Alternatively, orientation can also be found using a dedicated
orientation sensor such as a magnetic sensor. Finally, various
sensors such as radars, LIDARs, and other devices that project
light are useful for detecting objects and determining their 3-D
locations and shapes.
[0023] The database 22 can contain data indicative of, for example,
the road scene, which is mainly viewed from a driver facing the
forward direction. Database 22 can also contain data indicative of
attributes about stationary objects such as road signs, road lines,
road markings, and so forth. The attributes of an object may
include its location (in 3-D), size, shape, color, material
property (metal, wood, etc.), the text contained, etc.
[0024] FIG. 2 illustrates a high-level flow chart of operations
depicting logical operational steps of a method 50 for object
detection, analysis, and processing, in accordance with the
disclosed embodiments. The process can begin as shown at block 52.
As indicated at block 54, the processing unit 24 can initially
determine location and orientation of the vehicle from data
provided by, for example, a GPS or other location/orientation
sensors 16, 18 depicted in FIG. 1. The processing unit 24 can then
download from the database 22 shown in FIG. 1 a list of the
stationary objects that are expected to be detectable at the
current location and orientation, as illustrated at block 56.
Therafter, as indicated at block 58, processing unit 24 can also
compare the scene captured from the camera with the one obtained
from the database 22 utilizing the location and orientation
information. Following processing of the operation indicated at
block 58, a test can be performed as illustrated at block 60, to
determine if scenes are matched. If not, then the operation shown
at block 58 can be repreated. If so, then as described at block 62,
the matched scenes indicate where the objects are expected to
appear in the captured image. The object can then be detected as
depicted at block 64 from the captured images at the expected
location and orientation using various known technologies such as
pattern matching, Scale-Invariant Feature Transform (SIFT), and
Histogram of Oriented Gradients (HOG). The process can then
terminate, as illustrated at block 66.
[0025] The detection reliability and accuracy can further be
improved by incorporating information captured by various object
detection sensors such as sensor(s) 12 shown in FIG. 1. For
example, if a road sign is predicted by the database 22 to exist at
certain 3-D location and if it is detected by both the camera and
another device (say a LIDAR) at the same spot, the detection is
very likely to be accurate. On the other hand, if the LIDAR finds
the sign at a different location, the implication would be one or
more components in the system made an error.

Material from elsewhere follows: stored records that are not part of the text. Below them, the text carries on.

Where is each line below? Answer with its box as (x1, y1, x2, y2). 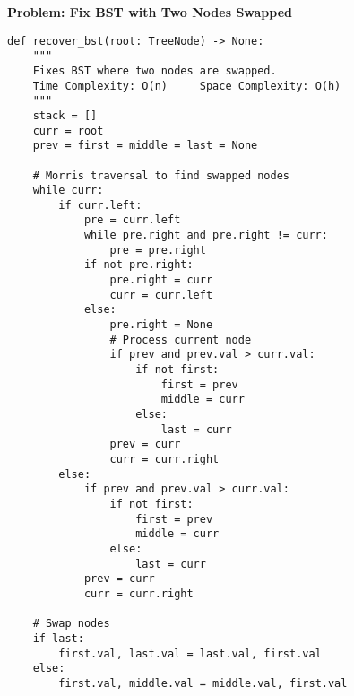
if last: (32, 631, 84, 645)
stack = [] (32, 109, 98, 122)
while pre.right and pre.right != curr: (83, 229, 328, 242)
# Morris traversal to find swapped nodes (32, 169, 289, 182)
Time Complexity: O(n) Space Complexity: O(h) (32, 79, 341, 92)
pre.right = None (109, 318, 213, 332)
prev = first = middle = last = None (32, 139, 258, 152)
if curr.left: (58, 198, 142, 212)
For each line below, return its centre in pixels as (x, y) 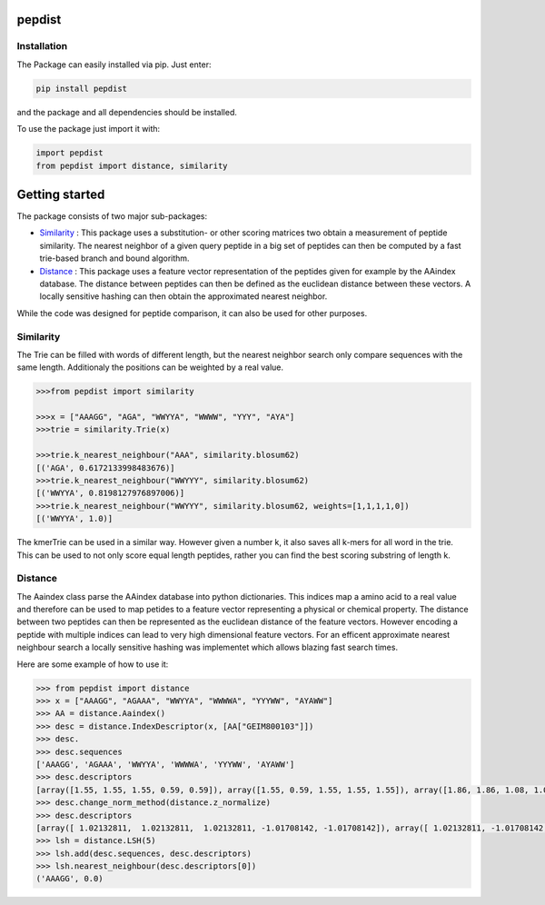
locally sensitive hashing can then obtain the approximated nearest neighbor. (183, 296)
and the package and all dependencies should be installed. (127, 112)
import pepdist (69, 153)
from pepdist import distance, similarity (132, 165)
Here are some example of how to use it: (93, 664)
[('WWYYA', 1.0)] (74, 519)
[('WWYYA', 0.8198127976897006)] (110, 493)
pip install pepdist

[0026] The visibility of the detected object can be enhanced by
conventional methods such as boosting object contrast, increasing
object color saturation, enhancing object text readability,
modifying object color, and/or reducing noise. It may also
incorporate the information about the object that is retrieved from
the database by:
[0027] Mixing: The prior information can be combined with the
captured scene in a weighted fashion. For example, a STOP sign in a
captured image may have a faded red background and a darkened white
text. To improve the visibility, the saturation of the red color
will be enhanced and the white color will be brightened when the
captured image is combined with the colors specified in the
database 22 for the sign. The relative weighting depends on the
confidence level of the detection accuracy, the confidence level of
database accuracy, and the weather condition. For example, under
optimal weather conditions, the captured image may be displayed via
output unit 26 without alternations. Under bad weather conditions,
however, increased reliance on database 22 may be required,
particularly if the detection is confirmed by multiple sensors 12.
The weighting may also be user-adjustable so that a user may select
the tradeoff that best fits to his/her preference.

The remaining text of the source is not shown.